**Required work:** When the string "condicional" is part of a line below, that line should be copied.

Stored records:
==============================

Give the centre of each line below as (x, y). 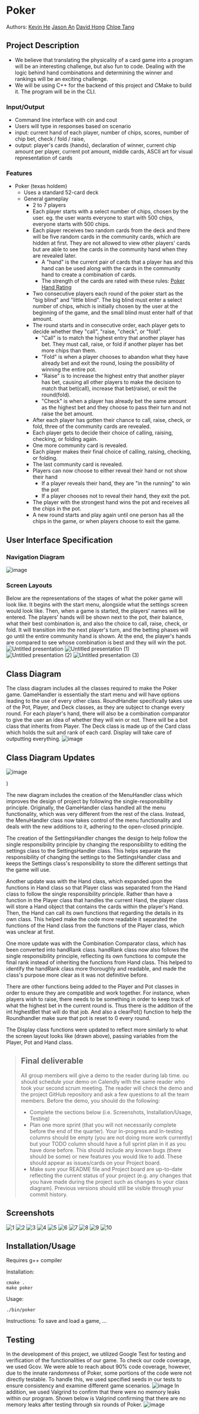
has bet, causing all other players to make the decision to (111, 382)
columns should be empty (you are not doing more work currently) (111, 1137)
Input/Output (25, 107)
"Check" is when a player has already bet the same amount (114, 401)
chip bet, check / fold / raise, (50, 139)
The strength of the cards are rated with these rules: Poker (113, 281)
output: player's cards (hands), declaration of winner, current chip (95, 145)
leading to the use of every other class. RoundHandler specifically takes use (99, 701)
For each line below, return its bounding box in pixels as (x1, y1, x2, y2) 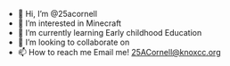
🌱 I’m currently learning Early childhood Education (17, 28, 202, 37)
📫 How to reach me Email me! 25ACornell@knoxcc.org (17, 47, 221, 57)
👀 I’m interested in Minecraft (17, 18, 122, 29)
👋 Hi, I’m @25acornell (17, 9, 98, 19)
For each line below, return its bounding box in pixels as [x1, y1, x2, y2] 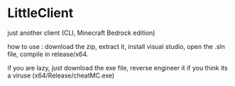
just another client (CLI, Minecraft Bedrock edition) [7, 28, 155, 37]
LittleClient [7, 5, 74, 21]
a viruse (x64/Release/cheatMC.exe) [7, 71, 115, 80]
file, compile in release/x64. [7, 50, 89, 58]
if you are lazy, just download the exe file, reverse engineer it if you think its [7, 63, 229, 72]
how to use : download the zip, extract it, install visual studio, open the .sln [7, 42, 225, 50]
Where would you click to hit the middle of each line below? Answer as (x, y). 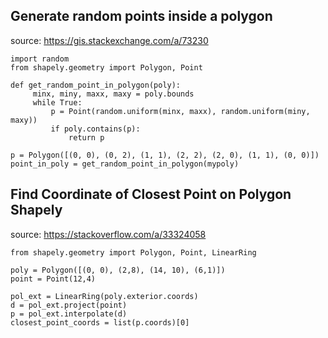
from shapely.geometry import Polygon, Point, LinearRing (133, 252)
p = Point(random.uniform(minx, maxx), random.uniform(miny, (180, 111)
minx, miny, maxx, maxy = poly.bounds (113, 94)
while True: (57, 102)
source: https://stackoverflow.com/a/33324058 (108, 234)
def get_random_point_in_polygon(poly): (96, 85)
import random (40, 59)
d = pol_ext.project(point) (69, 305)
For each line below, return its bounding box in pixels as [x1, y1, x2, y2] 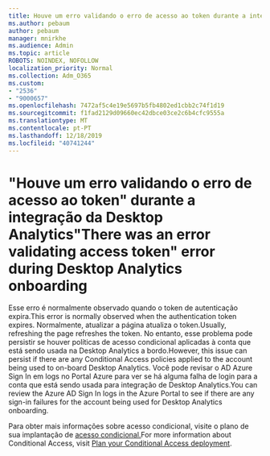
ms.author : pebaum [8, 19, 70, 27]
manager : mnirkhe [8, 34, 67, 43]
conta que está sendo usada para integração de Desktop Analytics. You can [8, 380, 258, 390]
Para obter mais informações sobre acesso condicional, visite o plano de [8, 421, 249, 431]
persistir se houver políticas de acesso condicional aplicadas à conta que [8, 338, 252, 347]
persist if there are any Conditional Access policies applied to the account [8, 354, 253, 364]
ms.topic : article [8, 49, 70, 57]
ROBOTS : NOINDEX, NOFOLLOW [8, 57, 99, 65]
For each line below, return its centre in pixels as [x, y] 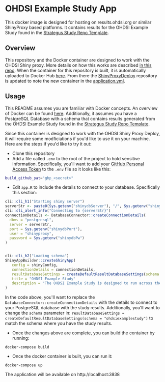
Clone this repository [33, 153]
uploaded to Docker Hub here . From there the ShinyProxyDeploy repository [81, 75]
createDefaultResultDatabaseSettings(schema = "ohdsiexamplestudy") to [79, 318]
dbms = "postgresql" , [32, 220]
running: [21, 338]
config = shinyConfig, [35, 265]
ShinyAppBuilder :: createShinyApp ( [41, 261]
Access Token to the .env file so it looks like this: [61, 169]
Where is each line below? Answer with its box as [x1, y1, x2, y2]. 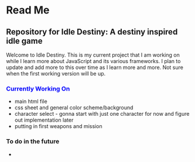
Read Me [6, 4, 50, 17]
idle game [6, 36, 43, 46]
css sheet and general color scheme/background [14, 104, 134, 111]
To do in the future [6, 137, 60, 146]
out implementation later [14, 116, 74, 123]
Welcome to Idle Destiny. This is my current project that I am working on [6, 51, 180, 58]
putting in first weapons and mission [14, 123, 102, 130]
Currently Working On [6, 84, 70, 92]
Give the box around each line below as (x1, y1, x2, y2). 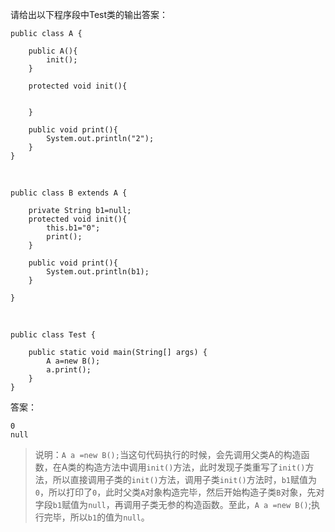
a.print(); (46, 365, 92, 375)
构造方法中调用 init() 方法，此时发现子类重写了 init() (84, 461, 306, 473)
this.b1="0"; (46, 223, 101, 233)
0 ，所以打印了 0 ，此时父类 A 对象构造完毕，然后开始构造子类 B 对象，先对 (34, 486, 325, 498)
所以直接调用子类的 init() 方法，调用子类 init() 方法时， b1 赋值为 (52, 474, 318, 485)
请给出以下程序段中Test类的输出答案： (10, 9, 169, 20)
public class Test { (10, 330, 97, 340)
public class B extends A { (10, 188, 128, 198)
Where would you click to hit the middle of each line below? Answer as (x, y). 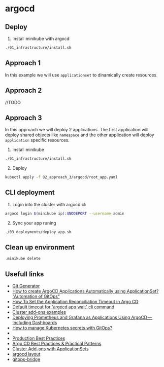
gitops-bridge (26, 359)
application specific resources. (37, 140)
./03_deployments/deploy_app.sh (38, 232)
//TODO (13, 102)
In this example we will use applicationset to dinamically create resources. (81, 75)
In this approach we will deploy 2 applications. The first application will (77, 130)
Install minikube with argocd (41, 38)
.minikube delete (23, 259)
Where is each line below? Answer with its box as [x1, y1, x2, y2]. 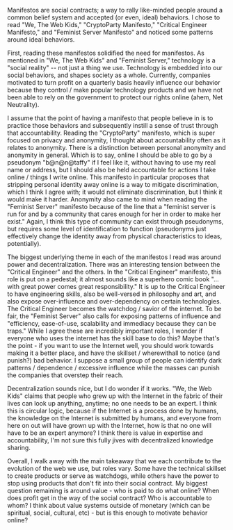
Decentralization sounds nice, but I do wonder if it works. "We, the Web [7, 385, 212, 392]
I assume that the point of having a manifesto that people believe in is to [7, 114, 214, 122]
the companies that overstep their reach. [7, 371, 124, 379]
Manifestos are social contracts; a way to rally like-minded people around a [7, 6, 223, 14]
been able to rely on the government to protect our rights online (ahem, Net [7, 93, 223, 101]
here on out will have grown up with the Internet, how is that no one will [7, 422, 212, 429]
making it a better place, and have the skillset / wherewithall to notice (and [7, 349, 220, 357]
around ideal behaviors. [7, 35, 75, 44]
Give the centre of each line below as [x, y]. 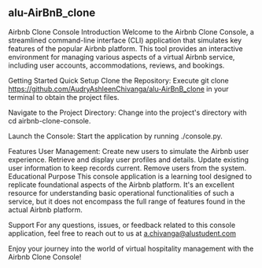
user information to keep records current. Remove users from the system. [127, 167]
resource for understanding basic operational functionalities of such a [121, 193]
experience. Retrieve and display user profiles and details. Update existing [129, 160]
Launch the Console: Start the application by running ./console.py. [115, 136]
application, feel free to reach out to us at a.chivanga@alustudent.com [122, 233]
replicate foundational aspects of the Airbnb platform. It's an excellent [121, 185]
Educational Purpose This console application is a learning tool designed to [130, 176]
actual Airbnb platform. [45, 209]
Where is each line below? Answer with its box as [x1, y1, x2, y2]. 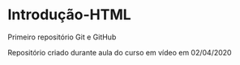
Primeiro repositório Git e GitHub [7, 32, 117, 42]
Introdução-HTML [7, 6, 131, 24]
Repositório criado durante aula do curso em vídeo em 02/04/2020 [7, 47, 232, 57]
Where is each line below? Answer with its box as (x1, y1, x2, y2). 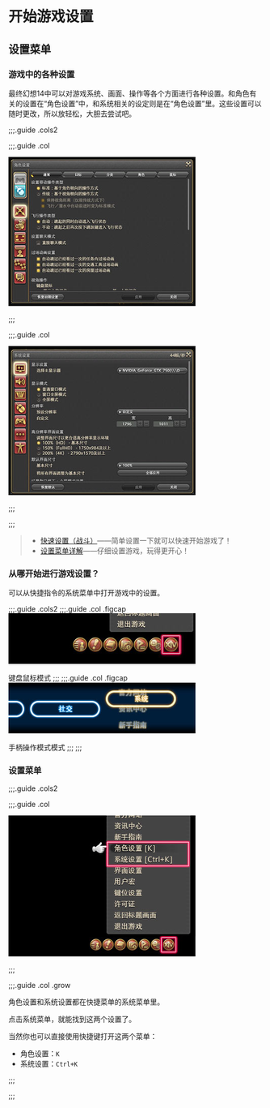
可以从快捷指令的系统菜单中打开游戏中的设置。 (8, 588, 164, 598)
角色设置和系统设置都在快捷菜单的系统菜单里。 (8, 997, 164, 1007)
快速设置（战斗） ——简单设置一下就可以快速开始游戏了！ (40, 535, 232, 545)
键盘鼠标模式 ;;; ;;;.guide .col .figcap (8, 673, 128, 683)
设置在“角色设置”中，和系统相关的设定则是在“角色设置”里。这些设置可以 (22, 98, 262, 108)
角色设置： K (19, 1049, 60, 1059)
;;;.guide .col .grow (8, 981, 71, 990)
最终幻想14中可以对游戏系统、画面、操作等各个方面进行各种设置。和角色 (8, 88, 250, 98)
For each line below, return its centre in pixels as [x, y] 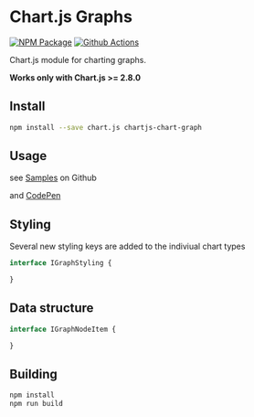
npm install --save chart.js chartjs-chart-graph [106, 127]
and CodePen [35, 196]
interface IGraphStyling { [61, 263]
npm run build [37, 404]
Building [33, 374]
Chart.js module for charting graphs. [78, 59]
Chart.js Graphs [71, 17]
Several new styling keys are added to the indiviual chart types [127, 246]
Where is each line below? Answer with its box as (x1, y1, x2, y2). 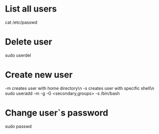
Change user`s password (5, 107, 109, 118)
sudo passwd (5, 123, 32, 129)
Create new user (5, 69, 73, 80)
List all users (5, 3, 57, 15)
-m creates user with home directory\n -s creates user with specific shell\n (5, 85, 155, 91)
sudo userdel (5, 52, 31, 58)
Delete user (5, 36, 52, 47)
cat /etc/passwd (5, 19, 38, 25)
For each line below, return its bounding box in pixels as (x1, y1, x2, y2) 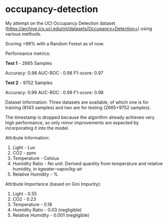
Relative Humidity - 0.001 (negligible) (12, 212, 90, 218)
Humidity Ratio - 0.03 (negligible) (12, 206, 82, 212)
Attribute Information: (5, 134, 50, 140)
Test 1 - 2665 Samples (5, 60, 52, 66)
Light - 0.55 (12, 190, 37, 197)
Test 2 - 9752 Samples (5, 80, 53, 86)
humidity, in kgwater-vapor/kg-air (12, 166, 83, 172)
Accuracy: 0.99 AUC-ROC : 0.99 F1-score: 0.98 (5, 89, 104, 95)
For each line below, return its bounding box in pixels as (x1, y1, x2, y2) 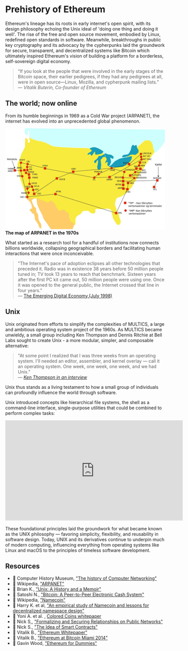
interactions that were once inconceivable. (5, 250, 94, 257)
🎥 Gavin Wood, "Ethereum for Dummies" (12, 640, 97, 646)
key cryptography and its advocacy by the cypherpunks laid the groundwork (5, 42, 165, 48)
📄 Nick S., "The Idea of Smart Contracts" (12, 624, 98, 630)
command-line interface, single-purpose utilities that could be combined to (5, 405, 162, 411)
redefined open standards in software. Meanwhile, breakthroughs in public (5, 37, 161, 43)
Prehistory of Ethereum (5, 4, 105, 15)
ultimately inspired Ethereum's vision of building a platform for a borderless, (5, 52, 164, 59)
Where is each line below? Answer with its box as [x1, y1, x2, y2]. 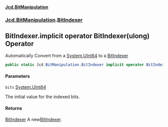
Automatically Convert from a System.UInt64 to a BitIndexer [5, 53, 128, 59]
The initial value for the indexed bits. [5, 94, 80, 100]
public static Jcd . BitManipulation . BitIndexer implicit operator [5, 62, 144, 67]
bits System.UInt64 [5, 84, 46, 90]
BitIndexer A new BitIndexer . [5, 116, 62, 122]
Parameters [5, 73, 30, 79]
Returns [5, 105, 22, 111]
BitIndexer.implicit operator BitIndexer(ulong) [5, 31, 150, 40]
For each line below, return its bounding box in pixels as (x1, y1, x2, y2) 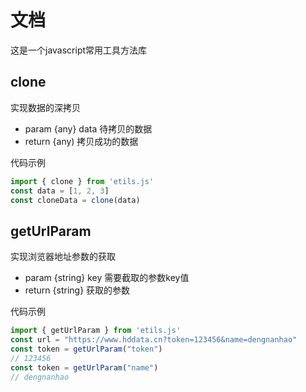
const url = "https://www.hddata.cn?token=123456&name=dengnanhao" (10, 335, 298, 345)
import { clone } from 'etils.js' (10, 176, 155, 186)
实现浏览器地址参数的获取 (10, 251, 116, 263)
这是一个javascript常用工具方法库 (10, 44, 148, 56)
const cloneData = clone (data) (10, 195, 141, 205)
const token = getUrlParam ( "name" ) (10, 362, 159, 373)
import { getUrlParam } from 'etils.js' (10, 326, 182, 336)
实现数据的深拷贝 (10, 101, 81, 113)
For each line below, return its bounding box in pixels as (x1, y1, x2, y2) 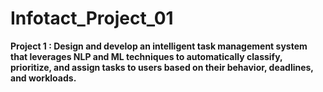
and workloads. (10, 72, 77, 84)
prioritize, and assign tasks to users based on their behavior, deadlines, (10, 61, 314, 73)
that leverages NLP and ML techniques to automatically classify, (10, 50, 283, 62)
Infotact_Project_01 (10, 7, 174, 30)
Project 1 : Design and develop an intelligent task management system (10, 40, 308, 52)
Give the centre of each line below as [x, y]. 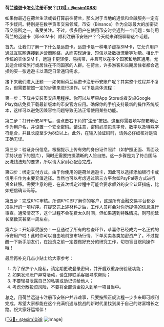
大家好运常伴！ [33, 309]
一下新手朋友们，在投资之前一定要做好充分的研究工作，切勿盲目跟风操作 [82, 242]
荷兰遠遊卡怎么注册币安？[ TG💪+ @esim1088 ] [51, 8]
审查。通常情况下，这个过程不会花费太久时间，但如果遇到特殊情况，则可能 [80, 213]
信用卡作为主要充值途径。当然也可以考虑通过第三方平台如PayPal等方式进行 [80, 178]
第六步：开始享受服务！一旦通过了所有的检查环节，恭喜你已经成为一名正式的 [82, 229]
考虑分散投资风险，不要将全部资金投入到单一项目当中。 [68, 287]
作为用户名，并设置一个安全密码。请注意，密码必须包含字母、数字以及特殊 [80, 127]
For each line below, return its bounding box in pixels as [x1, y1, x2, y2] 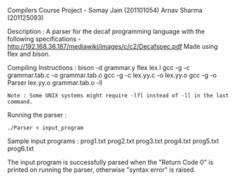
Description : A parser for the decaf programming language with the [7, 28, 205, 35]
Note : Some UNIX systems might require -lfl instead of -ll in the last [7, 92, 230, 99]
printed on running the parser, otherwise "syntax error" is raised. [7, 165, 196, 174]
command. [7, 98, 33, 105]
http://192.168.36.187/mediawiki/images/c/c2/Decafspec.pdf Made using [7, 42, 218, 50]
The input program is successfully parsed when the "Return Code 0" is [7, 158, 214, 166]
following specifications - [7, 35, 81, 43]
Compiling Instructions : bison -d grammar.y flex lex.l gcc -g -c [7, 64, 191, 71]
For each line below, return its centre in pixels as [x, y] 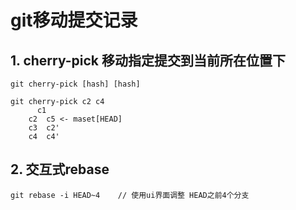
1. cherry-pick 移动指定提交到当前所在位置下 [148, 60]
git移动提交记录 [74, 20]
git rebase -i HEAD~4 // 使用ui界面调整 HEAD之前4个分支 [130, 195]
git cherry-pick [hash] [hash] [75, 84]
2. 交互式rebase [60, 169]
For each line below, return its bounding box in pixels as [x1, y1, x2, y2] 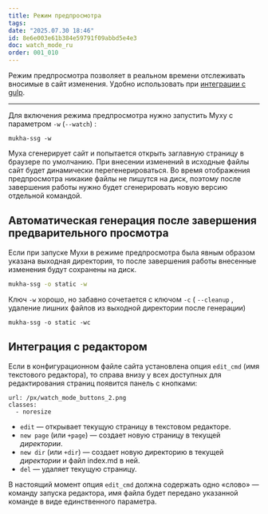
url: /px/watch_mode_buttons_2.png [8, 393, 127, 401]
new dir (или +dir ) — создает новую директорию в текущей [19, 447, 224, 457]
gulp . [8, 88, 26, 97]
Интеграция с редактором [8, 340, 148, 354]
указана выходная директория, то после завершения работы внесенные [8, 256, 257, 266]
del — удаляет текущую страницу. [19, 464, 137, 473]
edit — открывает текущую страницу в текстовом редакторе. [19, 421, 231, 431]
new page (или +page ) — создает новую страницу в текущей [19, 430, 221, 440]
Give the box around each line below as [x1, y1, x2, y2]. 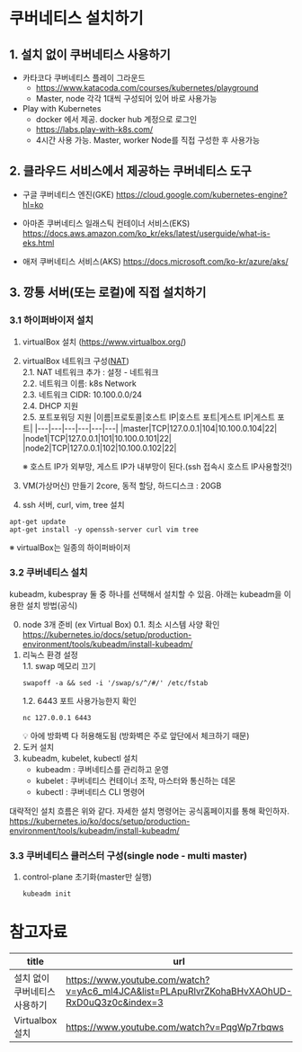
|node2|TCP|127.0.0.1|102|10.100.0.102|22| [22, 442, 177, 453]
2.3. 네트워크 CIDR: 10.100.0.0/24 [22, 388, 142, 400]
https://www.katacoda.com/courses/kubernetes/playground [35, 83, 259, 93]
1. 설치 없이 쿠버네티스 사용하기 [9, 47, 171, 62]
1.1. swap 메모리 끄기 [22, 660, 96, 671]
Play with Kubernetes [22, 103, 102, 113]
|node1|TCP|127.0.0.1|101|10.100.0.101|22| [22, 432, 173, 443]
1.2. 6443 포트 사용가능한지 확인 [22, 695, 138, 706]
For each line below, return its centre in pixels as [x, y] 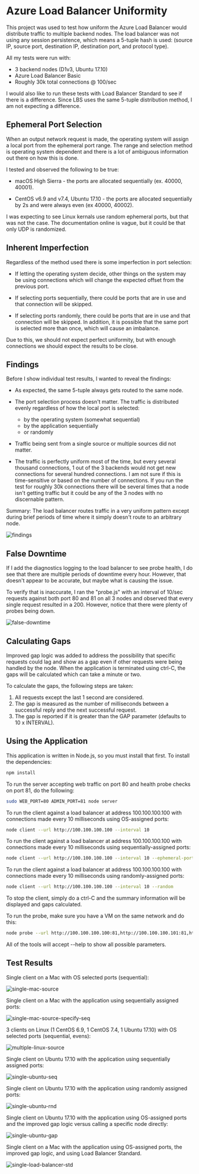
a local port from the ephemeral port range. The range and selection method [99, 145]
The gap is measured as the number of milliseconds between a [92, 704]
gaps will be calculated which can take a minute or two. [74, 674]
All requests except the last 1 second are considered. [79, 697]
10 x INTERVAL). [34, 723]
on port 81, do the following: [40, 790]
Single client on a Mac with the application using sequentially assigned [92, 1000]
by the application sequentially [61, 426]

==============================

**Task answer:**
Para obter mais informações sobre acesso condicional, visite o plano de [8, 421, 249, 431]
persistir se houver políticas de acesso condicional aplicadas à conta que [8, 338, 252, 347]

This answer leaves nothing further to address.